Let’s say Trump is convicted of the felony and sentenced to prison. He has worked hard to portray himself as a persecuted victim of a witch hunt orchestrated by his political enemies, and probably nearly all of his supporters see it that way. That’s false, but the reason it can’t possibly be true is too subtle for most people’s understanding. Here’s why it can’t be true: Neither the prosecutor, nor even the judge, even if they’re biased against him, can determine his guilt or innocence.
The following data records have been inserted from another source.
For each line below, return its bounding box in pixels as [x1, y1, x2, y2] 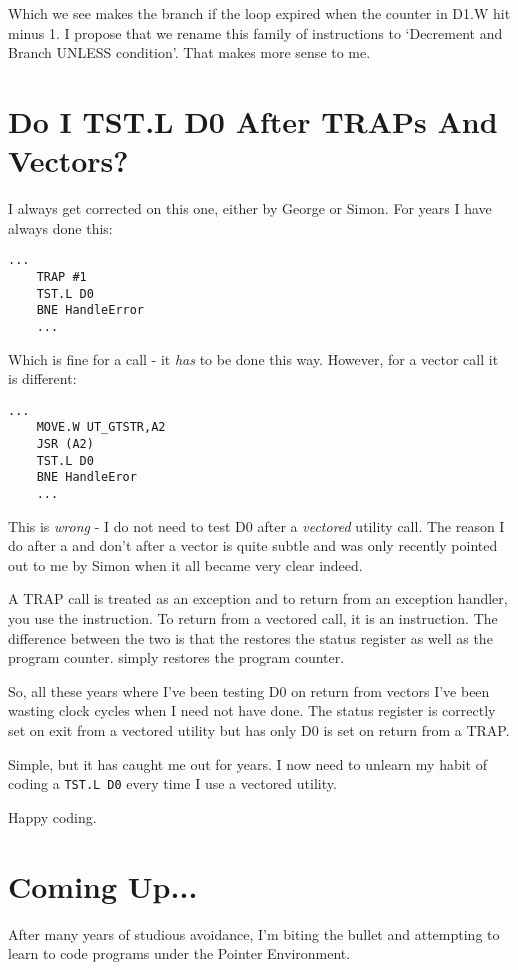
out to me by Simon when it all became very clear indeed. [8, 554, 363, 575]
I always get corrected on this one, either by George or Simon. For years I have [8, 198, 492, 219]
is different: [8, 368, 77, 389]
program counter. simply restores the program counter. [8, 647, 345, 668]
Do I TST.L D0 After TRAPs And [8, 100, 498, 141]
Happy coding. [8, 806, 97, 827]
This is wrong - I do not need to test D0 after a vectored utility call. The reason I [8, 515, 505, 536]
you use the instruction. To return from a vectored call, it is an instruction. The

The prerequisite for this prosecution was an indictment, and he was indicted by a large jury (normally about 18 people), a grand jury, of ordinary citizens. The grand jury decides whether there’s probable cause to charge someone with a crime. (The grand jury vote need not be unanimous, but requires a supermajority, say two-thirds). If he’s convicted it will be by another jury, a trial jury, of 12 ordinary citizens, and their vote (whether for conviction or acquittal) must be unanimous or you have a hung jury and mistrial.

A true miscarriage of justice ought to be near-impossible under this system, especially with a prominent figure like Trump. For him to be wrongly convicted at least 24 people on two juries have to be out to get him. In fact, the bias is likely to be the other way; the ordinary people from various walks of life likely will need some extra convincing before they take the step of convicting a former president with a large popular following of a crime that could land him in prison. The sentencing, of course, is out of their hands.

But going back to the scenario where the jury hands down a felony conviction and the judge imposes jail time, would that knock Trump off his perch? I don’t think so. I believe he’ll still have his large following. Trump’s supporters have had plenty of exposure to his character flaws, yet they continue to support him. The obvious reason is they feel he speaks for them in ways other politicians haven’t, and trust him to look out for their concerns, so they brush aside his personal flaws. Not least because there’s no replacement for him; like all charismatic leaders, he created his own revolution, and there is no revolution without him.

Trump found a vacuum in America’s political landscape and filled it. He understood he could shoot someone and not lose his following. He said as much, and believed it; that wasn’t empty bluster. A felony conviction for influencing an election by buying off a woman won’t make a dent in his popularity. He’s done worse and his followers are still with him.

So, is this trial a big deal? Yes, for the rule of law. No one should get away with a crime because of who they are. And he sure looks guilty, if you believe his ex-lawyer and fixer (see story here). But in America’s politics, nothing will change.

Postscript: Trump’s lawyer/fixer and chief financial officer were involved in buying off Stormy Daniels. Both went to prison. Does that look innocent to you? Does he?